Puncak “pengkhianatan” Habibie adalah pemberian opsi kemerdekaan kepada Timor Timur yang akhirnya berbuntut propinsi termuda itu jatuh ke tangan orang-orang non-Islam. Tidak saja dipermalukan di mata internasional karena integritas Indonesia sebagai sebuah bangsa besar telah tumbang, upaya-upaya Islamisasi yang telah susah payah diupayakan sebagian kalangan Islam di negeri mayoritas Katholik itu pun runtuh.
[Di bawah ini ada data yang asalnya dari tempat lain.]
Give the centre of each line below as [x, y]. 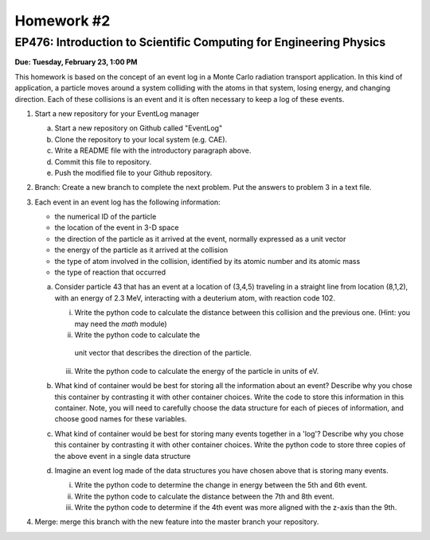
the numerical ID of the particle [106, 217]
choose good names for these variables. [121, 419]
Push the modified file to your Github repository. [133, 173]
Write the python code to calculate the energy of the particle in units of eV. [197, 371]
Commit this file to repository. [103, 161]
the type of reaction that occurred [110, 272]
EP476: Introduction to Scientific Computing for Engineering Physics [200, 42]
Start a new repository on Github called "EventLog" [139, 128]

Konon “pengkhianatan” Habibie ini hanya karena ia tergiur dengan iming-iming nominasi hadiah Nobel Perdamaian bila mau memberikan opsi kemerdekaan Timor Timur. Dan ternyata iming-iming itu hanyalah pepesan kosong belaka.
Kini, setelah jatuh dari kursi kepresidenan pun Habibie lebih memilih tinggal di Jerman, negara basis kekuatan Yahudi kapitalis internasional, daripada negeri yang telah melahirkannya. Sama seperti Christianto Wibisono, George Aditjondro dan Arief Budiman yang lebih memilih tinggal di negeri patronnya, Amerika dan Australia sembari terus mengkampanyekan kemerdekaan Papua, setelah Timor Timur lepas dari pelukan ibu pertiwi. Sesekali Habibie datang ke Indonesia, menjenguk kebun duriannya, atau bersama The Habibie Center-nya, mengurusi flu burung dan menjadi pengamat sinetron TV.
Sekitar bulan September 2006 Habibie meluncurkan buku Detik-Detik yang Menentukan yang menghebohkan karena menceritakan kontroversi pencopotan Pangkostrad Letjend Prabowo Subiyanto paska pergantian kekuasaan Soeharto ke Habibie. Entah apa maksud Habibie dengan menuliskan buku itu. Selain membuka aib dan memancing perseteruan, tidak ada satupun nilai tambah yang dihasilkan dari buku itu. Faktanya adalah Prabowo adalah salah seorang pendukung kuat Habibie. Tanpa Prabowo dan kelompok ABRI Hijau-nya, karier politik Habibie hampir tidak akan lebih tinggi dari seorang menteri biasa.